Desde 1960

Visto, lido e ouvido — Tribunais da história

Dizia o saudoso professor e historiador, autor de diversos livros sobre a matéria, Dicamor de Moraes, que, em história, não há , como muitos creem, a possibilidade de julgamentos e outros processos capazes de recompor o que foi feito. E a razão é simples: trata-se de fatos ocorridos numa dobra distante do tempo, inacessível aos homens, a seus critérios de análise sempre de acordo com as mudanças do presente. “Mudam-se os tempos, mudam-se os desejos”, ensinava Camões no século 16.
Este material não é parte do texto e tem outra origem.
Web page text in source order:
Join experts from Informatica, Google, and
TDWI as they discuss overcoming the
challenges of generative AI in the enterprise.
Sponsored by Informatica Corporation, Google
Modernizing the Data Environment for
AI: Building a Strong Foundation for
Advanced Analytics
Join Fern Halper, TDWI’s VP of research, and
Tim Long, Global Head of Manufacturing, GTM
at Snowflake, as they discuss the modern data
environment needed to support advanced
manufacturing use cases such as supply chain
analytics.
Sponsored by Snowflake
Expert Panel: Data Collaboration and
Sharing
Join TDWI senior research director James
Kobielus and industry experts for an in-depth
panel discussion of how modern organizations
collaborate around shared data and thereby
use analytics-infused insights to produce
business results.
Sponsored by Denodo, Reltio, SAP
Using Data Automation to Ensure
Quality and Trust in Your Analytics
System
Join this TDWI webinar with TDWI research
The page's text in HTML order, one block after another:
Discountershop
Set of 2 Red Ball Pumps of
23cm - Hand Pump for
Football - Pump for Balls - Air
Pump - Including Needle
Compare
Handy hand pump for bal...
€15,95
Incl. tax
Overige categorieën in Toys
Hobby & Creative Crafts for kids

Trata-se, aqui de uma questão que, por sua abrangência, tem sido alvo constante de polêmicas e conflitos de toda a ordem. É o caso daquele indivíduo adulto que, por questões íntimas, não consegue estabelecer um acordo de paz com seu passado e, portanto, se vê em constante conflito interno, incapaz de entender e aceitar que essas amarras, que o prendem à memória, impossibilitam o desenrolar do seu próprio presente.
Essa reinterpretação da história, com base em análises e estudos fornecidos por descobertas recentes e outros documentos — que alguns reconhecem como sendo uma nova disciplina intitulada e inserida nos meios acadêmicos —, é denominada, pelos entendidos no assunto, de “revisionismo histórico”.
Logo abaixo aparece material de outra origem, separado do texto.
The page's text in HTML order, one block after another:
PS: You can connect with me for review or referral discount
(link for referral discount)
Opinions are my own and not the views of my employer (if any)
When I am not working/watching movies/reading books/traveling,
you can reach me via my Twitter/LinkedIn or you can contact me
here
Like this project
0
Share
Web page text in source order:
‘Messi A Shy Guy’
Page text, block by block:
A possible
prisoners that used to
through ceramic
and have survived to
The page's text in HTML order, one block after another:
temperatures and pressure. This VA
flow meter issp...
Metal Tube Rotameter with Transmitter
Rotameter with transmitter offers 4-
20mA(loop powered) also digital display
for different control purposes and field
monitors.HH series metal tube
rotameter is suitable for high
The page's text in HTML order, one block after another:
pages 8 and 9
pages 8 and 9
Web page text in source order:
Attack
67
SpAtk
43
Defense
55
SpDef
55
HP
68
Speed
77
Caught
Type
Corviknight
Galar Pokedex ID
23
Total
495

Livros e uma infinidade de teses foram escritas sobre o assunto, na maioria das vezes, tendo como pano de fundo a situação política e ideológica do momento, bem como a evolução contínua dos costumes e práticas sociais hodiernas. Por certo, o ciclo perverso da escravidão, entre os séculos 16 e 19, por seus métodos cruéis , contrários aos mais básicos princípios da ética e da integridade humana, teve, em países como o Brasil e os Estados Unidos, por longos períodos, seus principais palcos de atuação. Esse fato, para o bem ou para o mal, moldaria o caráter histórico e formativo dessas nações, com reflexos diretos e duradouros na sua organização política, econômica e social.

As reparações históricas dos danos às populações negras, tanto no Brasil quanto nos Estados Unidos, onde essa questão parece um pouco mais evoluída do que em nosso país, acontecem num ritmo que desagrada os explorados, uma vez que parecem não surtir os efeitos práticos desejados.
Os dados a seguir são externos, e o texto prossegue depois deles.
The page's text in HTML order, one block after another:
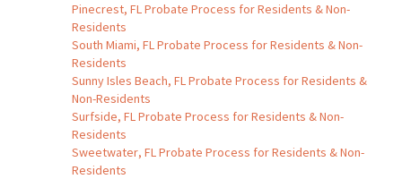
Pinecrest, FL Probate Process for Residents & Non-
Residents
South Miami, FL Probate Process for Residents & Non-
Residents
Sunny Isles Beach, FL Probate Process for Residents &
Non-Residents
Surfside, FL Probate Process for Residents & Non-
Residents
Sweetwater, FL Probate Process for Residents & Non-
Residents

Toda e qualquer pesquisa que analise os dados relativos a Índices de Desenvolvimento Humano (IDH) demonstra que, aqui e nos EUA, as populações negras são as mais desfavorecidas e as mais mal situadas na pirâmide social. E existe uma raiz histórica para esse fato e que remonta ao ciclo da escravidão.

As chamadas ações afirmativas, que alguns estudiosos indicam como sendo o início de uma reparação histórica, ao estabelecer um programa de cotas raciais nas universidades públicas, buscam o estabelecimento de uma igualdade de oportunidades a uma parcela da população que, historicamente, foi alijada dos mais básicos direitos de cidadania, e não um julgamento tardio e inócuo do período da escravidão.

Julgar a escravidão pelo retrovisor da história, com a depredação de monumentos e a condenação de personagens do passado, como é o caso recente da queima da estátua de Borba Gato, em São Paulo, por grupos radicais que desprezam temas dessa natureza, nada acrescenta ao fato de que no período do Brasil colônia e, posteriormente, os escravos eram as mãos e os pés dos senhores do engenho, responsáveis por erguer, pela ação do trabalho forçado, um país que nascia, como bem afirmou Antonil em Cultura e Opulência do Brasil.

Julgar e condenar esse fato, com base no presente, por meio de ações niilistas e sob o manto falso da iconoclastia, no máximo, deixará atrás de si escombros e cinzas, distantes do que poderiam ser ações concretas, visando a integração real dessas populações, historicamente, marginalizadas.
O fato é que nem aos vândalos nem a ninguém é dado o poder de mudar o passado. São com mudanças, civilizadamente pensadas, no presente, que poderemos vislumbrar alguma melhora no futuro, para que fatos, como a exploração do homem pelo homem, não volte a se repetir, sob quaisquer pretextos.